- [What you will do]: Return the line containing "use superSeq to" and every line beneath it through the end of the entries below, unchanged. Pictures stay out.

- [Provided entries]:
□ □ □ □ □ □ □

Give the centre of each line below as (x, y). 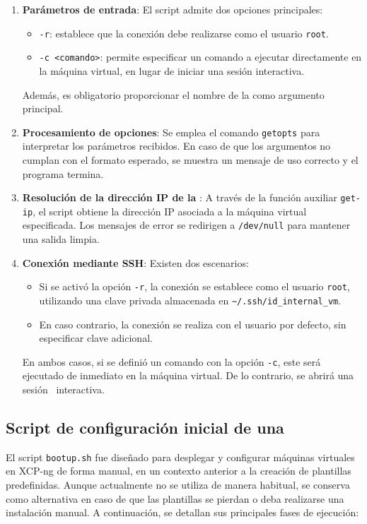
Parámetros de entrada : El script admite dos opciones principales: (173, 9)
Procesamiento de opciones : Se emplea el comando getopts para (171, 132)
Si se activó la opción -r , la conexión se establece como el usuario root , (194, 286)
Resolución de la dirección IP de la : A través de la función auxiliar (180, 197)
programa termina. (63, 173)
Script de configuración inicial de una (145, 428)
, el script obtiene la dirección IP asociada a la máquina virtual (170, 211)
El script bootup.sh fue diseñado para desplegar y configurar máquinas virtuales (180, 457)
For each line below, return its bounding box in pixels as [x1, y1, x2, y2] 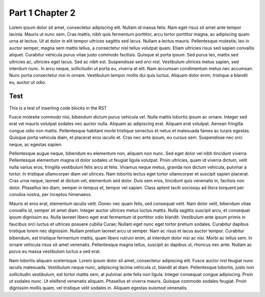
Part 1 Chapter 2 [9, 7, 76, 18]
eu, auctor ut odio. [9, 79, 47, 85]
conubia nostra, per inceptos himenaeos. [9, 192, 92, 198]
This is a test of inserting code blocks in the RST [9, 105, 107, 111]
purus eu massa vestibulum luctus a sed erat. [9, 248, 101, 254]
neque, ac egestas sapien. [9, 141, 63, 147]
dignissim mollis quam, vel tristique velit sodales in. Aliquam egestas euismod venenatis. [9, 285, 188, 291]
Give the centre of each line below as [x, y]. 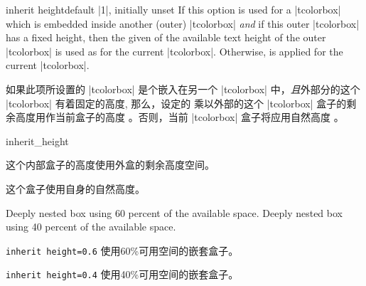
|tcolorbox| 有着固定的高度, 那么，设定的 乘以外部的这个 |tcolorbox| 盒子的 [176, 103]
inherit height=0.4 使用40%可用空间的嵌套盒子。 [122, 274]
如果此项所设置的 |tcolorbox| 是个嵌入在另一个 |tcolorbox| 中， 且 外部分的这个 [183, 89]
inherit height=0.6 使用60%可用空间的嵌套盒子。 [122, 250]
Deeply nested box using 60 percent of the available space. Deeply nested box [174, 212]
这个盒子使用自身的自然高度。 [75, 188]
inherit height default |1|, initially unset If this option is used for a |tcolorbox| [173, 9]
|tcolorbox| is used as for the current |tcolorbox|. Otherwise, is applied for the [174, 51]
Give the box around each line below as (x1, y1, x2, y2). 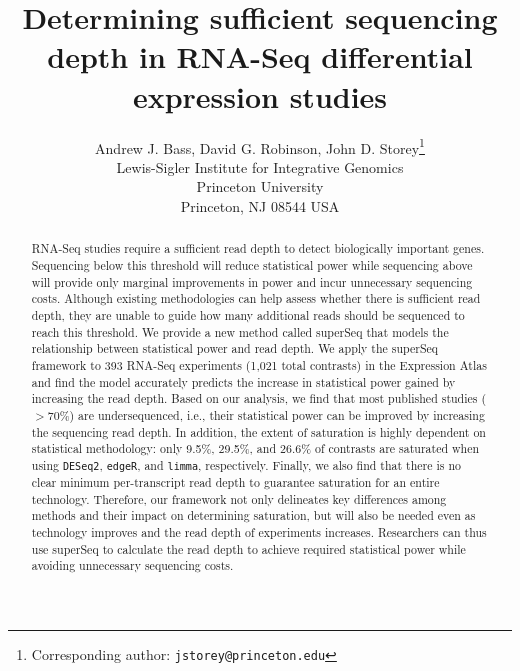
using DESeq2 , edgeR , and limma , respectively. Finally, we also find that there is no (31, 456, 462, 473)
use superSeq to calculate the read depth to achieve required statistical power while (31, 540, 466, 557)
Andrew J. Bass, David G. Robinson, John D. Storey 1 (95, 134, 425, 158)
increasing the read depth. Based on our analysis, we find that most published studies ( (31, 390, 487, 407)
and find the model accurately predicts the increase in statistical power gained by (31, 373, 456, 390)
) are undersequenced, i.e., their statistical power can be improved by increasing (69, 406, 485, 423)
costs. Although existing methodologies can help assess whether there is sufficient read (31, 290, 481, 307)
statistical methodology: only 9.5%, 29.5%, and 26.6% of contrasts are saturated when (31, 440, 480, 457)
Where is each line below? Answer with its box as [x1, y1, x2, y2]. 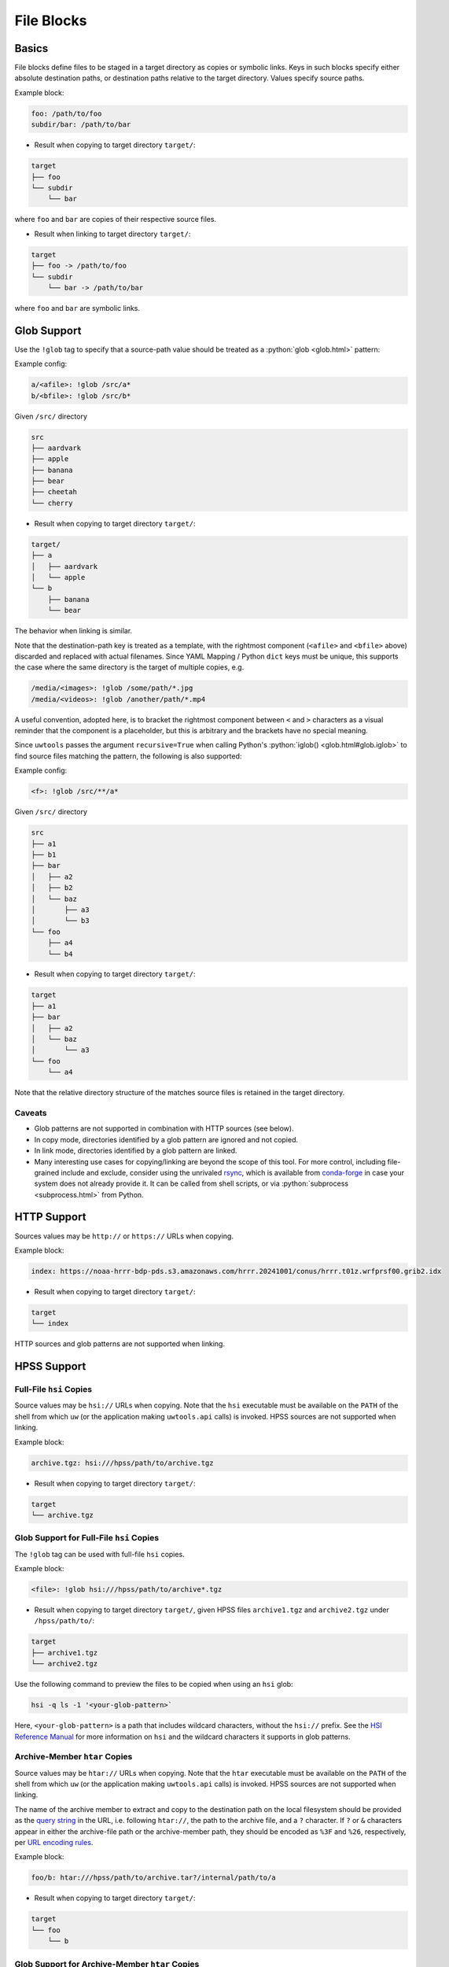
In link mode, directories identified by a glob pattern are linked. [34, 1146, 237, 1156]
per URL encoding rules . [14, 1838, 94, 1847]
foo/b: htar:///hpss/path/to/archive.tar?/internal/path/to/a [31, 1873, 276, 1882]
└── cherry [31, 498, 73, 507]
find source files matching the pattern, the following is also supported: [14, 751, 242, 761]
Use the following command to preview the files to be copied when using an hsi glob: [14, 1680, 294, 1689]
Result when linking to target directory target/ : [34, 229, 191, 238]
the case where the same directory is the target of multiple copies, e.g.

□ □ □ □ □ □ □

- [Result of the task]:
use superSeq to calculate the read depth to achieve required statistical power while (31, 540, 466, 557)
Andrew J. Bass, David G. Robinson, John D. Storey 1 (95, 134, 425, 158)
increasing the read depth. Based on our analysis, we find that most published studies ( (31, 390, 487, 407)
and find the model accurately predicts the increase in statistical power gained by (31, 373, 456, 390)
) are undersequenced, i.e., their statistical power can be improved by increasing (69, 406, 485, 423)
costs. Although existing methodologies can help assess whether there is sufficient read (31, 290, 481, 307)
statistical methodology: only 9.5%, 29.5%, and 26.6% of contrasts are saturated when (31, 440, 480, 457)
Where is each line below? Answer with its box as [x1, y1, x2, y2]. 
In link mode, directories identified by a glob pattern are linked. [34, 1146, 237, 1156]
per URL encoding rules . [14, 1838, 94, 1847]
foo/b: htar:///hpss/path/to/archive.tar?/internal/path/to/a [31, 1873, 276, 1882]
└── cherry [31, 498, 73, 507]
find source files matching the pattern, the following is also supported: [14, 751, 242, 761]
Use the following command to preview the files to be copied when using an hsi glob: [14, 1680, 294, 1689]
Result when linking to target directory target/ : [34, 229, 191, 238]
the case where the same directory is the target of multiple copies, e.g.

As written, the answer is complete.